(Records from a data source)
BEGIN
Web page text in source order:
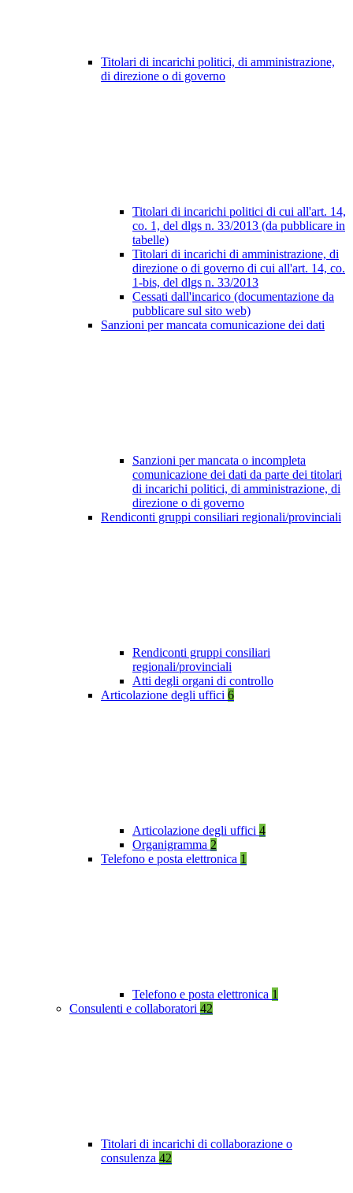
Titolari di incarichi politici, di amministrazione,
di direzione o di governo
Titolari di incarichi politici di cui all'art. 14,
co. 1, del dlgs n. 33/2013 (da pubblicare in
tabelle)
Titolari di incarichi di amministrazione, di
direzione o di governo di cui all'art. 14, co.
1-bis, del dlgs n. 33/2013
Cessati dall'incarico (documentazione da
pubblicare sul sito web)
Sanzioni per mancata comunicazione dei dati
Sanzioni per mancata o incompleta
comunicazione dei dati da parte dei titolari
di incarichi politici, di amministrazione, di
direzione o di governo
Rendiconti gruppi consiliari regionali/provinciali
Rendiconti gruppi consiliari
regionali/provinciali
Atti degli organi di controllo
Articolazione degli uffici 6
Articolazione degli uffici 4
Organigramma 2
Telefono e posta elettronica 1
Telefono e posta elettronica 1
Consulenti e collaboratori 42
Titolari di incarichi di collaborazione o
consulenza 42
END
BEGIN
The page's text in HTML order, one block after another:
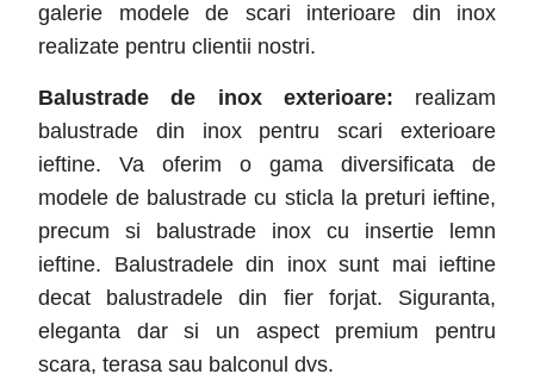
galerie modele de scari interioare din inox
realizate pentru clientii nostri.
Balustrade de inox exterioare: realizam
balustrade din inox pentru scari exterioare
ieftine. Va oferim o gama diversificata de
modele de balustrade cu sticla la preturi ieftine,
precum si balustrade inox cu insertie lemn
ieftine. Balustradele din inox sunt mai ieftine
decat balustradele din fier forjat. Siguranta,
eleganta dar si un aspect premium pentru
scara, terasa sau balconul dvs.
END
BEGIN
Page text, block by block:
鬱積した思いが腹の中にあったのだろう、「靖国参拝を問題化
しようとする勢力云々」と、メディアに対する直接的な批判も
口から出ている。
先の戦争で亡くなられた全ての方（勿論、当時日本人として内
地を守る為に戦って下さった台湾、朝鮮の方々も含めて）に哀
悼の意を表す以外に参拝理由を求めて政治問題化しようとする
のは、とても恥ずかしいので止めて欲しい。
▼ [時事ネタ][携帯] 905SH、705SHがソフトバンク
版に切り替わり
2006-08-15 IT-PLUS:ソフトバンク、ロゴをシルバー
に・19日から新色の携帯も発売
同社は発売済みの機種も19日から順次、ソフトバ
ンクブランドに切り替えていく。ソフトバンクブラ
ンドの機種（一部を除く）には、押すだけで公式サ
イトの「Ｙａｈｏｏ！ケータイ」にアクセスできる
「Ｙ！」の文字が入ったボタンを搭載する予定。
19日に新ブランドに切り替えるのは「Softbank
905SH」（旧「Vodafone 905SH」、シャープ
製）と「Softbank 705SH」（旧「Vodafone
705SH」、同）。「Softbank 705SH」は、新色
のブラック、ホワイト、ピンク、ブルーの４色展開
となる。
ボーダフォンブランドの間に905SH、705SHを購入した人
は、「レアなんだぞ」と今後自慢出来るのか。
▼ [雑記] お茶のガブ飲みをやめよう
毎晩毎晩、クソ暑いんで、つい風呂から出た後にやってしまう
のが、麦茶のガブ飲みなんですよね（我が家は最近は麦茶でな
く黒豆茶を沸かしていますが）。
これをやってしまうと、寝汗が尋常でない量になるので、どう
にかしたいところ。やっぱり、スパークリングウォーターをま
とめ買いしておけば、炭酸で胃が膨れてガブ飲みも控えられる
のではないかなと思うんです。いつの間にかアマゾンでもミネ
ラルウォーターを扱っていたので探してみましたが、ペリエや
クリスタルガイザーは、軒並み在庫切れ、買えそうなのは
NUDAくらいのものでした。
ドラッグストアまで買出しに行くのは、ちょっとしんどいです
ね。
END
WORK TO BE COMPLETED:
Print exactly the lines above that run from the one with "Web page text" down to the one with "Consulenti e collaboratori 42", and omit the pictures.

EXERCISE RESPONSE:
Web page text in source order:
Titolari di incarichi politici, di amministrazione,
di direzione o di governo
Titolari di incarichi politici di cui all'art. 14,
co. 1, del dlgs n. 33/2013 (da pubblicare in
tabelle)
Titolari di incarichi di amministrazione, di
direzione o di governo di cui all'art. 14, co.
1-bis, del dlgs n. 33/2013
Cessati dall'incarico (documentazione da
pubblicare sul sito web)
Sanzioni per mancata comunicazione dei dati
Sanzioni per mancata o incompleta
comunicazione dei dati da parte dei titolari
di incarichi politici, di amministrazione, di
direzione o di governo
Rendiconti gruppi consiliari regionali/provinciali
Rendiconti gruppi consiliari
regionali/provinciali
Atti degli organi di controllo
Articolazione degli uffici 6
Articolazione degli uffici 4
Organigramma 2
Telefono e posta elettronica 1
Telefono e posta elettronica 1
Consulenti e collaboratori 42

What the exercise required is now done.